Ash achieves that hookup via a cheesy story about how he got his wooden hand (“It’s rosewood, hand-carved by Italian artisans”) after losing his real one (“I saved [a little boy] from certain death 30 years ago to this day”). Despite the bartender’s warning that he’s closing in 10 minutes, Ash seals the deal in the ladies’ room, though not before his new lady friend briefly turns into a deadite and threatens him, saying that they’re “coming for” him. Ash panics mid-coitus, saying “something happened that hasn’t happened in, like, 30 years.” (We see what you did there, Raimi.)
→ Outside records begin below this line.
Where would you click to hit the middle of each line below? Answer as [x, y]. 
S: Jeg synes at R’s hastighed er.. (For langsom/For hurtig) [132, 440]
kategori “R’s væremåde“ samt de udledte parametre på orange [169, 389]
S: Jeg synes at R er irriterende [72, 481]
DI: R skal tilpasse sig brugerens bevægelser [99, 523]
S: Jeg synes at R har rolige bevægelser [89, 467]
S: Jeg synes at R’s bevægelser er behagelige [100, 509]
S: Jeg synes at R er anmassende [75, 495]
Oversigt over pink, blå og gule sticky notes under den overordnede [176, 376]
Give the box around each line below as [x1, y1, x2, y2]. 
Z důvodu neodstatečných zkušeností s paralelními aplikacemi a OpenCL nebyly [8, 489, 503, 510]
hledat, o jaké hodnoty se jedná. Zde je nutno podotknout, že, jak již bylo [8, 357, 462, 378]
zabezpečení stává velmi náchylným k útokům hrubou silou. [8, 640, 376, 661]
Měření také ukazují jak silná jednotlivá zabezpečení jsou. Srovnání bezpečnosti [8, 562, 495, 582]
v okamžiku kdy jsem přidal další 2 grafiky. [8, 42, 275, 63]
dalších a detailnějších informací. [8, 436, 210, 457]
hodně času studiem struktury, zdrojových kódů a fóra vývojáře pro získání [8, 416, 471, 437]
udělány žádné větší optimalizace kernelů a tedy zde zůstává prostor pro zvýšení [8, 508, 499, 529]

So begins Ash’s latest adventure in fighting off the titular evil dead, whom he suddenly remembers reawakening while stoned in his trailer during a previous hookup. It all happens very quickly, as all this setup — Ash being Ash, the bar visit, the flashback — occurs within the first six minutes of the 45-minute pilot. Yet this isn’t another Evil Dead film. It’s a 10-episode television series, and one that Starz has already greenlit for a second season. That means that all the deadite ass-kicking has to be stretched across another 39 minutes of pilot, as well as nine more half-hour episodes.
Hence Raimi and his writing partners — older brother Ivan Raimi and Tom Spezialy — have concocted a much larger story arc for Ash that includes two fellow Value Stop employees and a subplot involving a Michigan State Trooper.
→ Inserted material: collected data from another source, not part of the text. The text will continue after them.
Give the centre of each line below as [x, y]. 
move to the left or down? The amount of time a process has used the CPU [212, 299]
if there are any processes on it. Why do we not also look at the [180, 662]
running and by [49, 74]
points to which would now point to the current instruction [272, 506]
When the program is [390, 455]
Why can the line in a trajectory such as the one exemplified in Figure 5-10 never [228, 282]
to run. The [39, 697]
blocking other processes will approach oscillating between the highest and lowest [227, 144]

Whether or not Ash vs Evil Dead‘s main story and subplot will successfully join together remains to be seen. They keep their distance during the first two episodes, though if the ending of next week’s “Bait” is any indication, Officer Amanda Fisher (Jill Marie Jones) will finally track down Ash. Yet her investigation into the death of her partner at the hands of the stoner-turned-deadite from Ash’s past feels like a different show altogether right now.
Ash’s adventures with Pablo Bolivar (Ray Santiago) and Kelly Maxwell (Dana DeLorenzo) are classic Evil Dead, with all the comedy and gore that statement entails. Whereas Fisher’s thread resembles a more serious, monster-of-the-week episode of The X-Files, albeit with Raimi’s extreme camera angles and more blood splatter than broadcast television would ever allow. Yet everything Fisher encounters is the direct result of Ash’s inebriated reading from the Necronomicon Ex-Mortis, or “The Book of the Dead,” so of course they’re going to meet. Otherwise, that’d just be bad writing.
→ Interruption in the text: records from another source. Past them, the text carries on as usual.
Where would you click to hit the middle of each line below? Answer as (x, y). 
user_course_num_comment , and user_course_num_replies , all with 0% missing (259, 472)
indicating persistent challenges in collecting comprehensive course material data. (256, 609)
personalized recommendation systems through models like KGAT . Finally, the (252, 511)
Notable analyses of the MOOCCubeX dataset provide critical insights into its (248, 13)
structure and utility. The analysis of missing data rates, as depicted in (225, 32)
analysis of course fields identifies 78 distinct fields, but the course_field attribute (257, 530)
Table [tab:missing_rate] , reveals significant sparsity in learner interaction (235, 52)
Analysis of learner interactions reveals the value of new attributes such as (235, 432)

What happens when the two threads finally intertwine won’t be known until “Books from Beyond” airs, so we’re left with what the pilot has to offer — great bad jokes and an egregious amount of blood. Like, more blood than any single human or deadite body could possibly contain. But this is Evil Dead we’re talking about, so of course there’s going to be a lot of blood, and of course most of it is going to get sprayed all over the survivors.
Through it all, Ash remains his aged playboy self — talking down to Pablo, flirting with Kelly (who beats his ass in a previous scene), and being an all-around badass. And it’s all good (or to quote Ash, it’s all “groovy”), because that’s precisely what Evil Dead fans want to see in the news series, and that’s precisely what they’re going to get.
Ash vs Evil Dead premieres on Starz at 9 p.m. ET on Saturday, Oct. 31.